FIG. 6 illustrates an aspect of prior art media holders 22 in that media feed rollers 39 are illustrated. Media feed rollers 39 are part of the media feed mechanism of media-using-machine 20 and which are used to withdraw sheets from a stack of media sheets 24. Note that the stack pusher 32 is illustrated with pusher plate 32A relatively close to pusher base 32B. This corresponds to a media holder 22 that is relatively full of media sheets 24.
FIG. 7 illustrates an aspect of prior art media holders 22 similar to that illustrated by FIG. 6. In FIG. 7, stack pusher 32 is illustrated with pusher plate 32A relatively away from pusher base 32B. This corresponds to a media holder 22 that not relatively full of media sheets.
FIGS. 6 and 7 illustrate a media stack 24 in a rest position (FIG. 6) and in a lifted or pushed position (FIG. 7). No spring is shown for media pusher 32 of FIG. 7, and in this media pusher 32 the media stack 24 pushing force is provided by the rotation of a bar (not shown) located on tray bottom 30A and hinged about one of the edges of pusher plate 32A. The lifting bar rotates the pusher plate 32A upward until the media stack 24 is pressed against media feed rollers 39 of the media feed mechanism. The angle to which the bar rotates is therefore an indication of the quantity of sheets in media stack 24.
From the limitations in the prior art that are described above, it can be seen that it is desirable to improve the ways in which the user of a sheet fed machine can determine the quantity of sheets in the media holder of such a machine. Also, since there is constant effort by manufacturers of such machines to make machines that are inexpensive, it can be understood that provision of low cost ways to determine the quantity of sheets is a highly desired goal.

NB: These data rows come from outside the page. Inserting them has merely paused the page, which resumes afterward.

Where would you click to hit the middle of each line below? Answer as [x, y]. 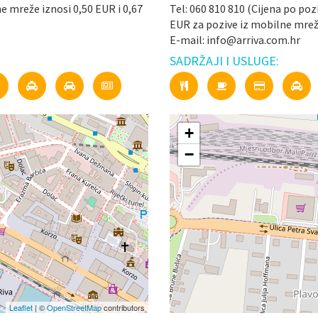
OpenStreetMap [74, 307]
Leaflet [21, 307]
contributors [123, 307]
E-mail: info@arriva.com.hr [235, 40]
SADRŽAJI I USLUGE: [224, 61]
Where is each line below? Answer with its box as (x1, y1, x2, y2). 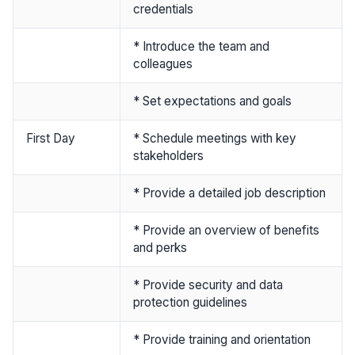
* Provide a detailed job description (133, 185, 326, 200)
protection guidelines (133, 294, 247, 310)
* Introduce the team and (133, 38, 269, 54)
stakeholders (133, 147, 204, 163)
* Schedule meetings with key (133, 130, 296, 146)
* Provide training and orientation (133, 331, 311, 347)
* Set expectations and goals (133, 93, 292, 109)
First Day (26, 130, 75, 146)
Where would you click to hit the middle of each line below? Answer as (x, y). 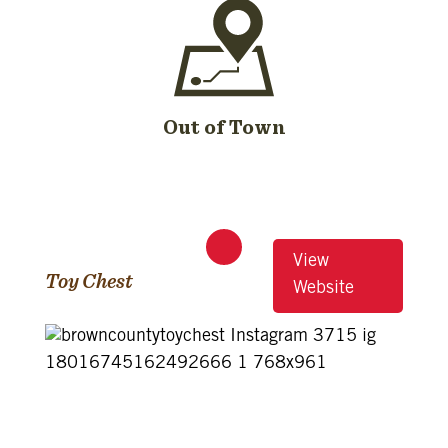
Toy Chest (88, 281)
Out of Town (224, 127)
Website (323, 288)
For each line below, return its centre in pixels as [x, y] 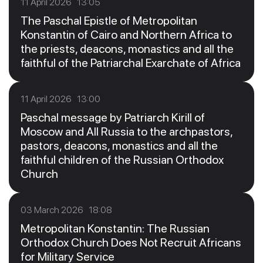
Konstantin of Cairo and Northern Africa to [126, 35]
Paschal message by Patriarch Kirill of [113, 118]
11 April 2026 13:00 [60, 99]
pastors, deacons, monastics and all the [119, 146]
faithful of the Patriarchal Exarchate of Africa [131, 63]
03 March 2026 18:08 [66, 210]
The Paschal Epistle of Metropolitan [109, 21]
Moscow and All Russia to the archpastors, [127, 132]

The present invention employs an inexpensive method and apparatus for sensing the height of a stack of media. A sheet fed media-using-machine has a media holder. The media holder holds a stack of a variable quantity of sheets of a medium to be supplied to a media-using-machine. The media holder has a structure for supporting the sheets and has a stack pusher which may be a mechanical device that pushes the stack into a position such that said media-using-machine may withdraw the sheets from said stack. The stack pusher has a variable position of displacement within a range of motion wherein such position is dependent upon a quantity of sheets in the stack. A variable device is attached to the stack pusher such that an electrical property, or other property that can be sensed of said variable device, varies in relation to the position thereby allowing determination of an estimate of the quantity of sheets in said stack, where the determination is performed using the electrical or other property. The variable device may be, for example, a capacitor or a resistor, and the electrical property being capacitance or resistance, respectively.